Date: Monday, March 5, 2012
Time: 7:00 PM - 9:00 PM
Building: McAlister Auditorium
Location: uptown campus

Acclaimed Author Jonathan Franzen to Read at Tulane

When The Corrections was published in the fall of 2001, Jonathan Franzen was probably better known for his nonfiction than for the two novels he had already published. In an essay he wrote for Harper's in 1996, Franzen lamented the declining cultural authority of the American novel and described his personal search for reasons to persist as a fiction writer. “The novelist has more and more to say to readers who have less and less time to read,” he wrote. “Where to find the energy to engage with a culture in crisis when the crisis consists in the impossibility of engaging with the culture?”

Five years after publishing the Harper’s essay, Franzen became fully engaged with his culture.  The Corrections was an enormous international bestseller, with translations in 35 languages, American hardcover sales of nearly one million copies and nominations for nearly every major book prize in the country – Franzen was awarded the National Book Award for this novel.  As if sales and critical acclaim weren't enough to boost his profile, the author found himself in a public relations imbroglio over his conflicted reaction to his book's endorsement by Oprah's Book Club.

Jonathan Franzen's first novel, The Twenty-Seventh City (1988), was a reimagination of his hometown, St. Louis, through the eyes of conspirators and terrorists from southern Asia.  His second novel, Strong Motion (1992), was a thriller-cum-love-story set in the student slums of Boston. Both books displayed Franzen's ability to connect the personal and the political, the emotional and the social, in compelling and richly textured narratives.
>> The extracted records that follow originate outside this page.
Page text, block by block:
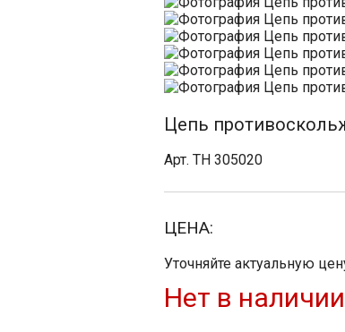
Цепь
Арт. TH 305020
ЦЕНА:
Уточняйте актуальную
Нет в наличии
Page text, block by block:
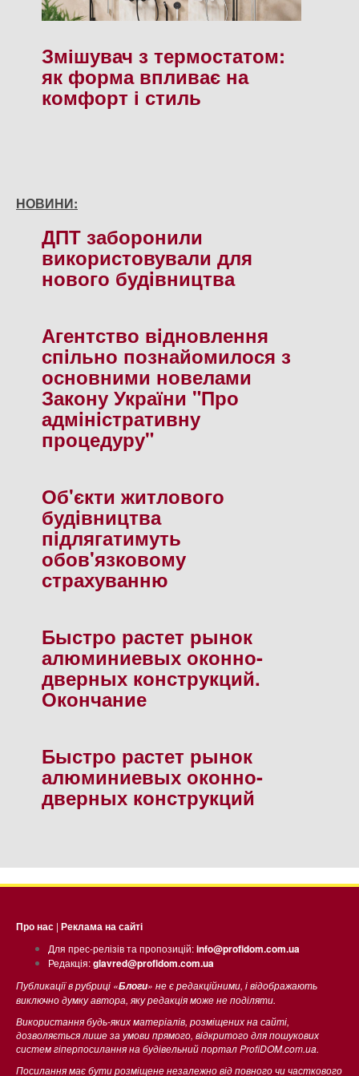
Змішувач з термостатом:
як форма впливає на
комфорт і стиль
НОВИНИ:
ДПТ заборонили
використовували для
нового будiвництва
Агентство вiдновлення
спiльно познайомилося з
основними новелами
Закону України "Про
адмiнiстративну
процедуру"
Об'єкти житлового
будiвництва
пiдлягатимуть
обов'язковому
страхуванню
Быстро растет рынок
алюминиевых оконно-
дверных конструкций.
Окончание
Быстро растет рынок
алюминиевых оконно-
дверных конструкций
Про нас | Реклама на сайті
Для прес-релізів та пропозицій:info@profidom.com.ua
Редакція:glavred@profidom.com.ua
Публикації в рубриці «Блоги» не є редакційними, і відображають
виключно думку автора, яку редакція може не поділяти.
Використання будь-яких матеріалів, розміщених на сайті,
дозволяється лише за умови прямого, відкритого для пошукових
систем гіперпосилання на будівельний портал ProfiDOM.com.ua.
Посилання має бути розміщене незалежно від повного чи часткового
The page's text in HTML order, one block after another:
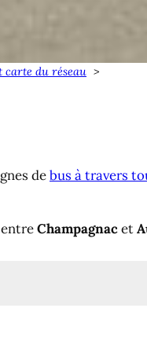
carte du réseau
debus à travers
Champagnacet
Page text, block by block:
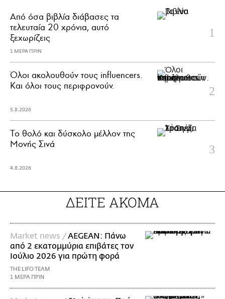
Από όσα βιβλία διάβασες τα
τελευταία 20 χρόνια, αυτό
ξεχωρίζεις
1 ΜΕΡΑ ΠΡΙΝ
Όλοι ακολουθούν τους influencers.
Και όλοι τους περιφρονούν.
5.8.2026
Το θολό και δύσκολο μέλλον της
Μονής Σινά
4.8.2026
ΔΕΙΤΕ ΑΚΟΜΑ
Market news /AEGEAN: Πάνω
από 2 εκατομμύρια επιβάτες τον
Ιούλιο 2026 για πρώτη φορά
THE LIFO TEAM
1 ΜΕΡΑ ΠΡΙΝ

Born in Western Springs, Illinois, in 1959, Jonathan Franzen grew up in Webster Groves, Missouri, a suburb of St. Louis. After graduating from Swarthmore College in 1981 he studied in Berlin as a Fulbright scholar and later worked in a seismology lab at Harvard. Franzen is also the author of a bestselling collection of essays, How to Be Alone and the memoir The Discomfort Zone. He recently published a new English translation of the play Spring Awakening by Frank Wedekind.  He has written the New York chapter of Matt Weiland and Sean Wilsey’s 2008 collection State by State: A Panoramic Portrait of America, inspired by the state guides written for the WPA in the 1930s.  His short stories and his essays, including political journalism, have most recently appeared in The New Yorker, The Best American Essays, The New York Times, and The Guardian.  In 2009 The Corrections was named as one of the “100 Best Books of the Decade” by The Times (London).  His most recent novel is entitled Freedom, (Farrar, Straus & Giroux - August 2010).  In August 2010, Jonathan Franzen was featured on the cover of TIME Magazine -- only the second time in the last decade that a living writer has been on the cover of this national magazine; the book debuted at # 1 on the New York Times bestseller list.  In September Freedom was chosen as Oprah's 64th Book Club pick. In December Freedom was chosen as one of the New York Times 10 Best Books of 2010.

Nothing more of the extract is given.